## [Stored items from a collection]
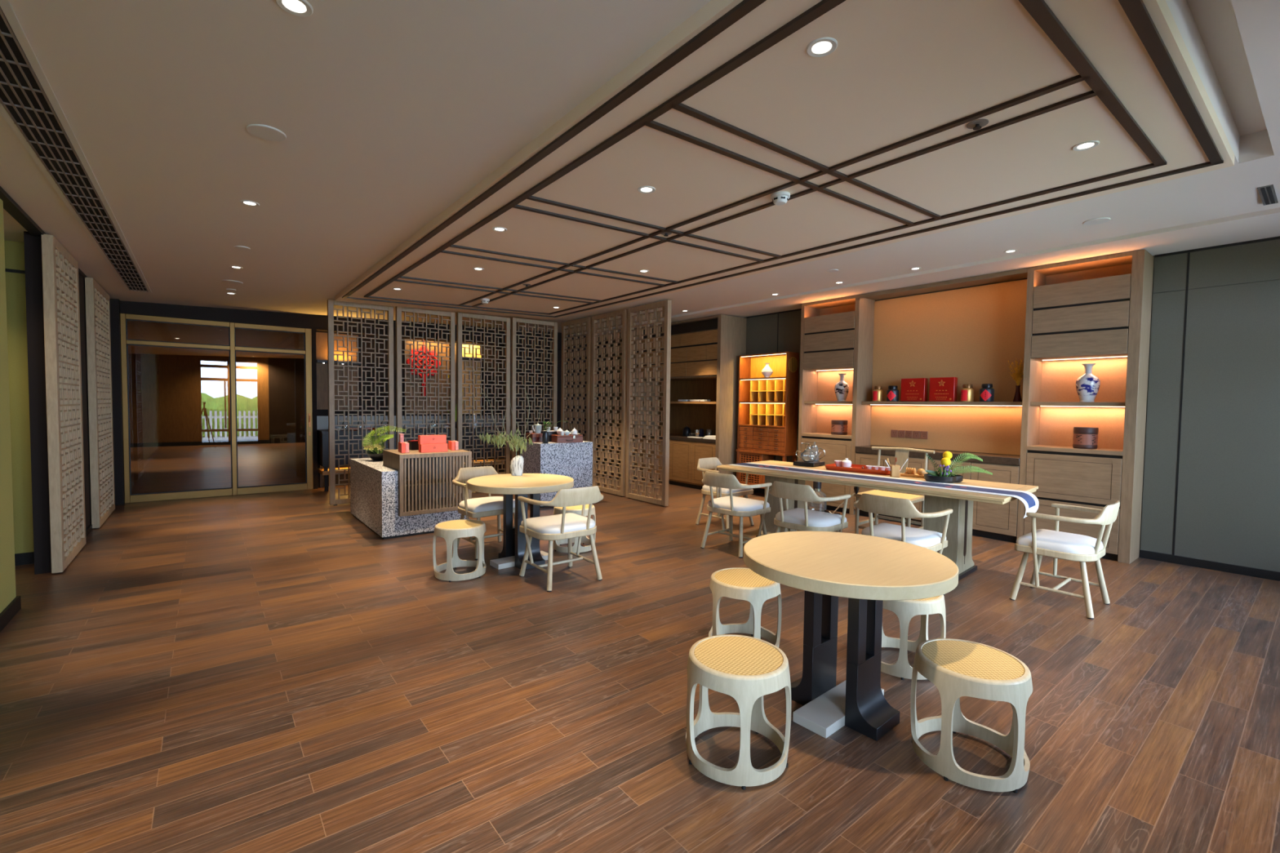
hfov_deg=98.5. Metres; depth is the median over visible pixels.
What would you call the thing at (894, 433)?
socket plate
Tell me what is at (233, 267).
recessed light
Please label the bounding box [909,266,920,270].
recessed light
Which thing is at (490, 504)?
cushion
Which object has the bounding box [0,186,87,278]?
trim
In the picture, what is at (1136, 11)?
trim
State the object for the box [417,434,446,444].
package
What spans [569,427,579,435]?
teapot
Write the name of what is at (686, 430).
kettle
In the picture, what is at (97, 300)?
lattice screen
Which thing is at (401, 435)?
package
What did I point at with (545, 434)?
vase
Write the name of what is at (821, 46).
ceiling light
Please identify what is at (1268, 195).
air slot
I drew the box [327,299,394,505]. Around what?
lattice screen
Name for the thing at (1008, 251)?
recessed light
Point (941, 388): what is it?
gift box
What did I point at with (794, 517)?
cushion
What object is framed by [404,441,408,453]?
package
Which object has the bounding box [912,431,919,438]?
socket plate
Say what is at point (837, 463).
cup
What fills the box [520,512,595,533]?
cushion
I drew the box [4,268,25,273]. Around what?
trim
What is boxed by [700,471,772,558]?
armchair
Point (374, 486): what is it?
counter
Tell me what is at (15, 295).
wall
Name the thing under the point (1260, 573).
baseboard
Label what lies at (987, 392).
tea canister
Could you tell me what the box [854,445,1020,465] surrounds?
countertop
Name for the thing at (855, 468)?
tray
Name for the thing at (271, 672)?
floor
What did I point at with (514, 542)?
round table
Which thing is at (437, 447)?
package
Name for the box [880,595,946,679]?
stool
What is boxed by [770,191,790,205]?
smoke detector
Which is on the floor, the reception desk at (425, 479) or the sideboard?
the sideboard
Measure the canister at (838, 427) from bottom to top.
0.205 m
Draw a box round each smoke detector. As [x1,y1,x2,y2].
[480,297,489,303]
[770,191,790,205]
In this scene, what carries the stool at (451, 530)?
on the floor
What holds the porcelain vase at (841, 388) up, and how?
on the tall cabinet at (837, 334)
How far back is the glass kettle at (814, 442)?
6.33 m
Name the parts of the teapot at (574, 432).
dome lid
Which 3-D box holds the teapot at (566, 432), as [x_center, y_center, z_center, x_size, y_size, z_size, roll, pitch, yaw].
[-1.053,0.085,7.927,0.117,0.080,0.088,2,3,33]
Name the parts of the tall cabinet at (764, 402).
drawer, drawer, drawer, drawer, drawer, slatted door, drawer, drawer, drawer, drawer, drawer, panel, panel, drawer, drawer, drawer, drawer, drawer
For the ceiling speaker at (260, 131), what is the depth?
2.78 m
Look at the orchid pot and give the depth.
10.22 m
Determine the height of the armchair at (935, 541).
0.797 m
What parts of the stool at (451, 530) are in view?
cane seat
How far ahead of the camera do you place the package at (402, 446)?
5.99 m
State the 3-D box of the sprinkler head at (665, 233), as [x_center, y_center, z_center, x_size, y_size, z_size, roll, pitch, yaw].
[0.207,-1.528,4.379,0.092,0.023,0.092,-1,3,-38]
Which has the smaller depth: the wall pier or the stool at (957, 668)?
the stool at (957, 668)
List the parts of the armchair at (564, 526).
leg, arm post, leg, seat frame, arm and rail, leg, arm post, leg
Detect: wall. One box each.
[0,198,16,613]
[4,240,33,553]
[120,300,608,488]
[603,239,1279,572]
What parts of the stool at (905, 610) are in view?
cane seat
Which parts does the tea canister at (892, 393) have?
lid
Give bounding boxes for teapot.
[532,423,542,433]
[564,429,571,435]
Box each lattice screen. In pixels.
[40,233,85,573]
[84,276,115,528]
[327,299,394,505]
[395,306,455,493]
[456,311,510,493]
[510,317,557,473]
[560,316,591,441]
[591,309,627,497]
[625,299,671,506]
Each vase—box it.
[476,388,540,475]
[542,420,559,443]
[761,363,773,377]
[834,373,848,401]
[1008,359,1023,401]
[1075,363,1100,402]
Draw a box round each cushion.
[458,496,515,512]
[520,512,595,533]
[702,483,752,493]
[707,495,769,511]
[775,507,846,527]
[861,523,946,546]
[1016,528,1103,554]
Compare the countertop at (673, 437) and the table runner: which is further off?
the countertop at (673, 437)
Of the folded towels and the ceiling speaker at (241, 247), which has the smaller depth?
the ceiling speaker at (241, 247)
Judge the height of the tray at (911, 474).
0.026 m
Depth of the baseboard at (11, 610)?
3.57 m
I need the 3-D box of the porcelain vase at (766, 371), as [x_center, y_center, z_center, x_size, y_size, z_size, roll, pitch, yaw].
[2.030,-0.893,8.801,0.184,0.232,0.184,-1,3,-38]
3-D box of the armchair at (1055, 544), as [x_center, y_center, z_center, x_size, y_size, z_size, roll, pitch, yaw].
[3.188,0.931,4.127,0.659,0.797,0.565,-1,3,-39]
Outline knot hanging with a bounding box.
[406,346,440,395]
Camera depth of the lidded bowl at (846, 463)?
5.88 m
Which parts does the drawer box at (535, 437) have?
drawer
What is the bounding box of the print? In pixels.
[759,465,963,487]
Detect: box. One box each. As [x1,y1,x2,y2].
[408,440,418,449]
[525,432,542,442]
[900,377,927,401]
[928,377,957,401]
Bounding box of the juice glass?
[694,430,699,436]
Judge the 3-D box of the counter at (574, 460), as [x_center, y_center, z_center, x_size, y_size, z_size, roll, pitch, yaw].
[-1.228,0.666,8.111,0.855,0.890,0.615,-1,3,-38]
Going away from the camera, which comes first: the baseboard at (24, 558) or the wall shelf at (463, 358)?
the baseboard at (24, 558)
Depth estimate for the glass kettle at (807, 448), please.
6.24 m
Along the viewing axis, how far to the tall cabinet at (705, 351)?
9.57 m
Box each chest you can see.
[541,430,557,441]
[551,434,582,443]
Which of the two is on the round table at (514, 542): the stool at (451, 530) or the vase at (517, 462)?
the vase at (517, 462)
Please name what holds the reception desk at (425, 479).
on the counter at (374, 486)
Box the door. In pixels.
[120,313,313,503]
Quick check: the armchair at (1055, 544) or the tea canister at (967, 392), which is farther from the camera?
the tea canister at (967, 392)
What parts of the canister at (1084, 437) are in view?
lid
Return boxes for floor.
[0,442,1279,852]
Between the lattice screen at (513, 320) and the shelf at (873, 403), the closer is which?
the shelf at (873, 403)
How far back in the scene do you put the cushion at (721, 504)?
5.44 m
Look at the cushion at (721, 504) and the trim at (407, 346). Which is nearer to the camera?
the cushion at (721, 504)
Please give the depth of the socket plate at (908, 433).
7.19 m
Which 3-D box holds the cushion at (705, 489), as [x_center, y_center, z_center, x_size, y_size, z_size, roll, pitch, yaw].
[1.035,0.727,6.671,0.525,0.072,0.451,-1,3,-43]
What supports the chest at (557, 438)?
on the counter at (574, 460)
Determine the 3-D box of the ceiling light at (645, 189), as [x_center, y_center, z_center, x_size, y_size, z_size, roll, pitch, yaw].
[0.041,-1.482,3.449,0.112,0.006,0.112,-1,3,-38]
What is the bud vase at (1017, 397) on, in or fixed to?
on the display cabinet at (971, 335)
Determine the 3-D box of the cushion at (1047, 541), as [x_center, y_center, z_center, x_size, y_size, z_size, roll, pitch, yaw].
[3.172,0.855,4.146,0.525,0.072,0.451,-1,3,-39]
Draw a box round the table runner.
[728,462,1039,518]
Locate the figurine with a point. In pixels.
(474, 424)
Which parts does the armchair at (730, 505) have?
leg, arm post, leg, arm and rail, seat frame, leg, arm post, leg
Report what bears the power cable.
hanging from the table at (959, 530)
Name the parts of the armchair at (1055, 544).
leg, arm post, leg, arm post, seat frame, arm and rail, leg, leg
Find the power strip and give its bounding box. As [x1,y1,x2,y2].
[824,509,839,515]
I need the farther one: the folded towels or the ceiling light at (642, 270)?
the folded towels
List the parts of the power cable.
cord
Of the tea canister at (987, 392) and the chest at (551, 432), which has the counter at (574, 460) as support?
the chest at (551, 432)
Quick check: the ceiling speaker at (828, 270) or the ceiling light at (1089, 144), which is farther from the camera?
the ceiling speaker at (828, 270)
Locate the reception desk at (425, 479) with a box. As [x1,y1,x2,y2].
[382,447,471,516]
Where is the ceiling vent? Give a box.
[0,0,151,292]
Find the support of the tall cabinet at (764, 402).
on the floor
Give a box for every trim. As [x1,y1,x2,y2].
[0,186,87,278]
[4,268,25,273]
[268,357,305,443]
[315,332,359,409]
[316,415,511,429]
[342,0,1223,317]
[404,338,456,413]
[462,344,480,413]
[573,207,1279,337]
[746,235,1279,555]
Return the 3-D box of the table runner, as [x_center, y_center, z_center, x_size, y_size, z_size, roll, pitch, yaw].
[2.096,0.558,5.320,0.400,0.162,2.820,-1,3,-43]
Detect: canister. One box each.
[698,428,703,436]
[872,386,883,401]
[886,385,898,401]
[960,384,973,401]
[978,383,994,401]
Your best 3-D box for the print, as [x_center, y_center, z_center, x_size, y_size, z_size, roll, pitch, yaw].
[2.031,0.474,5.379,0.186,0.001,2.070,-1,3,-43]
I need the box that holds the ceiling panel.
[334,0,1235,319]
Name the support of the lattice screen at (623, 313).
on the floor
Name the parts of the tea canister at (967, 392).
lid
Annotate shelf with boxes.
[316,360,360,364]
[462,357,483,360]
[637,401,716,404]
[804,400,852,404]
[861,401,1022,405]
[1030,401,1124,406]
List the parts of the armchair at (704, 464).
leg, arm and rail, arm post, seat frame, leg, arm post, leg
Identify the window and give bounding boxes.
[128,353,269,443]
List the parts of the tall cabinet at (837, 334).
drawer, drawer, flap door, flap door, flap door, panel, panel
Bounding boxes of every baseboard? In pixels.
[0,595,21,631]
[14,551,34,565]
[85,524,92,537]
[130,440,269,447]
[752,488,1279,581]
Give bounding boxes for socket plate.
[891,429,897,437]
[897,430,905,437]
[905,430,912,438]
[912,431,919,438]
[920,431,928,439]
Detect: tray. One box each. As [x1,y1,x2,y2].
[687,436,704,438]
[825,463,901,475]
[900,467,926,478]
[900,471,926,478]
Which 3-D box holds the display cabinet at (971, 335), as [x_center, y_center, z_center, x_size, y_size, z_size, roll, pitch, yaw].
[3.641,-0.246,6.746,0.408,2.944,1.898,-1,3,-38]
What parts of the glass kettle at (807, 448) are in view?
glass
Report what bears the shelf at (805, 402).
attached to the tall cabinet at (837, 334)
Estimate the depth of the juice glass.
9.67 m
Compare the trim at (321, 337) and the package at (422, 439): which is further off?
the trim at (321, 337)
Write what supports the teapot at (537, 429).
on the drawer box at (535, 437)
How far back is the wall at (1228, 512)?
5.06 m
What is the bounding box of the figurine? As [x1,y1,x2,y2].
[471,413,477,428]
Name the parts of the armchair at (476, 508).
leg, arm post, arm and rail, leg, seat frame, leg
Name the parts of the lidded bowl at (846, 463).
lid
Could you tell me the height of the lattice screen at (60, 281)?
2.750 m
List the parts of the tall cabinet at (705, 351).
cupboard door, drawer, drawer, cupboard door, drawer, drawer, cupboard door, panel, drawer, drawer, drawer, cupboard door, drawer
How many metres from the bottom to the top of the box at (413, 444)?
0.107 m
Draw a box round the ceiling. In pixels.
[0,0,1279,358]
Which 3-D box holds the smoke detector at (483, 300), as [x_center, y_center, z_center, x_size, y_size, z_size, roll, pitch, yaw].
[-2.052,-1.657,7.293,0.124,0.057,0.124,-1,3,-38]
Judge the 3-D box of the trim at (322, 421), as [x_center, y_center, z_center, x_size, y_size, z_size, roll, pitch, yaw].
[-4.021,-0.088,10.254,3.500,0.225,0.030,-1,3,-38]
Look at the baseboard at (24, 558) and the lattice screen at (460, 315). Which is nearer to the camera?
the baseboard at (24, 558)
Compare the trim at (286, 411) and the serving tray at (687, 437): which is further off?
the trim at (286, 411)
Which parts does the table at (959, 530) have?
trestle leg, trestle leg
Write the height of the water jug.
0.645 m
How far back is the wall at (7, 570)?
3.60 m
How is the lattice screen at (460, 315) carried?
on the floor
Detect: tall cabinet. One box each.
[632,314,746,489]
[736,351,799,488]
[797,294,875,515]
[1017,248,1153,564]
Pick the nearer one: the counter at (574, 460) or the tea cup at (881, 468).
the tea cup at (881, 468)
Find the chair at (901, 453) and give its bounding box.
[854,446,934,533]
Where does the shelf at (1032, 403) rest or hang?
attached to the tall cabinet at (1097, 309)
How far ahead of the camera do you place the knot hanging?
10.15 m
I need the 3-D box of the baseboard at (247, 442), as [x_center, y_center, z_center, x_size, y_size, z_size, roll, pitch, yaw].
[-14.165,0.538,16.885,4.680,0.120,0.015,-1,3,-38]
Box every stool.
[432,519,486,582]
[552,504,595,552]
[685,634,791,790]
[708,567,781,648]
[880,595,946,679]
[910,638,1032,793]
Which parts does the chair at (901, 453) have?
leg, post, seat frame, seat panel, rail, leg, post
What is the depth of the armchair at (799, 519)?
4.74 m
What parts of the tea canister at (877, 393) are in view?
lid
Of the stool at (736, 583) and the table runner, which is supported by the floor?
the stool at (736, 583)
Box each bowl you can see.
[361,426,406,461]
[366,452,382,461]
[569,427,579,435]
[841,457,852,467]
[924,451,992,483]
[924,473,963,483]
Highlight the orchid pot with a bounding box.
[444,374,465,428]
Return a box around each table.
[466,473,573,569]
[716,460,1038,581]
[743,531,958,741]
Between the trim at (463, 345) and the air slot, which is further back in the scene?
the trim at (463, 345)
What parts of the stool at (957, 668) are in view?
cane seat
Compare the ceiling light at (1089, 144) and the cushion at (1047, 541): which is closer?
the ceiling light at (1089, 144)
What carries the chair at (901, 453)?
on the floor
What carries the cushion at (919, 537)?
on the armchair at (935, 541)
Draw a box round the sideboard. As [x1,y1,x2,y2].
[316,426,524,491]
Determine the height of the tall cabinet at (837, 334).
2.944 m
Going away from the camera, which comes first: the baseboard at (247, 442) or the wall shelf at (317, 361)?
the wall shelf at (317, 361)
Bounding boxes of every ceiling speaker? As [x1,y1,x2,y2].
[222,280,243,284]
[234,245,250,250]
[245,124,286,141]
[826,269,838,272]
[1082,217,1111,225]
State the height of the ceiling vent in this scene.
0.016 m
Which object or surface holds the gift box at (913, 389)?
on the display cabinet at (971, 335)
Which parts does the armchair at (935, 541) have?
arm and rail, seat frame, arm post
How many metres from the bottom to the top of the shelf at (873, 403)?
0.038 m
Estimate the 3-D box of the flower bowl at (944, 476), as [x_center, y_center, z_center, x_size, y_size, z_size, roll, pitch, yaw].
[2.885,0.362,5.045,0.587,0.274,0.248,0,2,-11]
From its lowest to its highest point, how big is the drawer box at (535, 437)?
0.125 m
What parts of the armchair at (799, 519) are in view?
leg, arm post, arm and rail, seat frame, arm post
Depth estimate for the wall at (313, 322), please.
9.71 m
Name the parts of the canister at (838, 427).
lid
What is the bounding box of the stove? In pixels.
[793,460,824,466]
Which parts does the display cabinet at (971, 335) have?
cupboard door, cupboard door, rail, panel, cupboard door, cupboard door
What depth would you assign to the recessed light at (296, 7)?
1.90 m
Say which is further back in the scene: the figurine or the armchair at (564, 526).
the figurine
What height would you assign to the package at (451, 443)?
0.100 m
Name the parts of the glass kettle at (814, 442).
glass, handle
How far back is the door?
8.26 m
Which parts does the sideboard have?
leg, leg
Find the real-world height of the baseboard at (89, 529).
0.060 m
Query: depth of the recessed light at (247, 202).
3.79 m
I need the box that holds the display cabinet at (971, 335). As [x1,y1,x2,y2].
[853,267,1027,542]
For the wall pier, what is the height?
2.800 m
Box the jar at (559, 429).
[556,427,563,435]
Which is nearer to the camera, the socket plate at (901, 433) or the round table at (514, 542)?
the round table at (514, 542)
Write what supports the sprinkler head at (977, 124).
attached to the ceiling panel
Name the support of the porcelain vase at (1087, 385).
on the tall cabinet at (1097, 309)
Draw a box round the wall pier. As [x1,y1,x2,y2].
[23,231,124,574]
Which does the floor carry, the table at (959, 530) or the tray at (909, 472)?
the table at (959, 530)
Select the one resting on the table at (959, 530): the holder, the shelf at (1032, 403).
the holder
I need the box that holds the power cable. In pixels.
[829,486,859,513]
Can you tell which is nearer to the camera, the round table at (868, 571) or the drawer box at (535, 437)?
the round table at (868, 571)
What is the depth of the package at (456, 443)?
6.44 m
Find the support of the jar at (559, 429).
on the chest at (557, 438)
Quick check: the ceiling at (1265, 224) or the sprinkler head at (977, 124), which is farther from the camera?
the ceiling at (1265, 224)
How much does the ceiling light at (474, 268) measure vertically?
0.006 m
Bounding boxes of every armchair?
[452,466,515,559]
[517,485,603,591]
[695,457,754,531]
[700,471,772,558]
[768,480,850,533]
[853,493,952,595]
[1009,500,1119,619]
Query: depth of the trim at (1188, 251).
5.20 m
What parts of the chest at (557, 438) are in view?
lid
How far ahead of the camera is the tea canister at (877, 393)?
7.28 m
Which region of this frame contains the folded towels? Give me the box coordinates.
[703,435,715,439]
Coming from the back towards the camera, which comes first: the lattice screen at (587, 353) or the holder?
the lattice screen at (587, 353)
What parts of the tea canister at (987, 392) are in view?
lid
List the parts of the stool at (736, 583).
cane seat
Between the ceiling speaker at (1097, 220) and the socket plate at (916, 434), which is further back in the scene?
the socket plate at (916, 434)
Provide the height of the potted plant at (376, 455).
0.437 m
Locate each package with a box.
[398,442,405,453]
[399,433,404,442]
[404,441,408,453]
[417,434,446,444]
[418,443,447,453]
[448,440,454,450]
[453,440,458,449]
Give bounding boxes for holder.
[889,464,899,477]
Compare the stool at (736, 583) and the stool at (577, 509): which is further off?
the stool at (577, 509)
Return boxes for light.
[229,266,243,268]
[240,200,259,206]
[275,0,313,16]
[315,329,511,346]
[472,267,484,270]
[492,226,506,231]
[637,186,655,193]
[638,269,648,272]
[805,36,837,57]
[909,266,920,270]
[1003,249,1017,253]
[1071,140,1099,151]
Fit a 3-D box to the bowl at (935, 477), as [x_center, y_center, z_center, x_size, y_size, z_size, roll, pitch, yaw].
[2.764,0.471,5.024,0.305,0.055,0.281,-1,3,-38]
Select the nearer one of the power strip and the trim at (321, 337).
the power strip
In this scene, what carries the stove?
on the table at (959, 530)
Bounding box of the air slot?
[1257,184,1278,205]
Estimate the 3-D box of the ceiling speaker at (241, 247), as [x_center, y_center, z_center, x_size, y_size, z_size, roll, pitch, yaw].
[-3.549,-1.593,4.917,0.120,0.008,0.120,-1,3,-38]
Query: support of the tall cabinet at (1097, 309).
on the floor
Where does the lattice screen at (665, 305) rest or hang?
on the floor
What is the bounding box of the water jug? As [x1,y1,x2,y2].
[807,481,826,511]
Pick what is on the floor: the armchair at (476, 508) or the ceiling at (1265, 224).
the armchair at (476, 508)
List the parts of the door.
handle
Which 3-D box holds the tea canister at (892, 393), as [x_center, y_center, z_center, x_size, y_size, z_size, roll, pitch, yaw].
[3.287,-0.428,7.170,0.146,0.203,0.144,-1,3,-38]
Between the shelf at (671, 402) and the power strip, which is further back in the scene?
the shelf at (671, 402)
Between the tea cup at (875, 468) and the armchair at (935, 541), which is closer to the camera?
the armchair at (935, 541)
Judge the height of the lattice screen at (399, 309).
2.837 m
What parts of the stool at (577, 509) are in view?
cane seat
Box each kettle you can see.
[682,426,691,435]
[795,442,821,462]
[809,441,825,461]
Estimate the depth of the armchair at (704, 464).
6.62 m
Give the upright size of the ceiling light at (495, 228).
0.006 m
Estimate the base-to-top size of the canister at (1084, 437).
0.215 m
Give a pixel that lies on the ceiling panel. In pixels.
(897, 70)
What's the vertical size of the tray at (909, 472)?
0.079 m
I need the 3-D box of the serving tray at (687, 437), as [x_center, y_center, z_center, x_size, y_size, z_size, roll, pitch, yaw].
[1.016,0.189,9.692,0.200,0.012,0.320,-1,3,-38]
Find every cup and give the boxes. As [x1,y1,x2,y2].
[834,460,842,466]
[865,465,872,469]
[871,466,879,470]
[878,466,885,471]
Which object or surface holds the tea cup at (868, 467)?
on the tray at (855, 468)
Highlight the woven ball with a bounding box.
[916,468,924,475]
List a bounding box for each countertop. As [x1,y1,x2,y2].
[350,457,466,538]
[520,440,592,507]
[635,432,715,443]
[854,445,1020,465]
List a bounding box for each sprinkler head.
[660,231,671,236]
[966,118,988,129]
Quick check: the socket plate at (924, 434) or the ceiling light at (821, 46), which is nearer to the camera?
the ceiling light at (821, 46)
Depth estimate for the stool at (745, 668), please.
2.19 m
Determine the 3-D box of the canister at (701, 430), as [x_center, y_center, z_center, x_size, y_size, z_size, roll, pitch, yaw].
[1.112,0.113,10.020,0.088,0.140,0.088,-1,3,-38]
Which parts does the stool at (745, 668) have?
cane seat
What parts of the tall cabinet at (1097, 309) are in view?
drawer, drawer, flap door, flap door, flap door, panel, panel
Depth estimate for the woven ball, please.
5.32 m

## [What is expected]
The line containing "[350,457,466,538]" marks where to begin; copy it and every later line exactly, through the end of the data.

## [Task response]
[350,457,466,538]
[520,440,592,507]
[635,432,715,443]
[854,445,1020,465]
List a bounding box for each sprinkler head.
[660,231,671,236]
[966,118,988,129]
Quick check: the socket plate at (924, 434) or the ceiling light at (821, 46), which is nearer to the camera?
the ceiling light at (821, 46)
Depth estimate for the stool at (745, 668), please.
2.19 m
Determine the 3-D box of the canister at (701, 430), as [x_center, y_center, z_center, x_size, y_size, z_size, roll, pitch, yaw].
[1.112,0.113,10.020,0.088,0.140,0.088,-1,3,-38]
Which parts does the stool at (745, 668) have?
cane seat
What parts of the tall cabinet at (1097, 309) are in view?
drawer, drawer, flap door, flap door, flap door, panel, panel
Depth estimate for the woven ball, please.
5.32 m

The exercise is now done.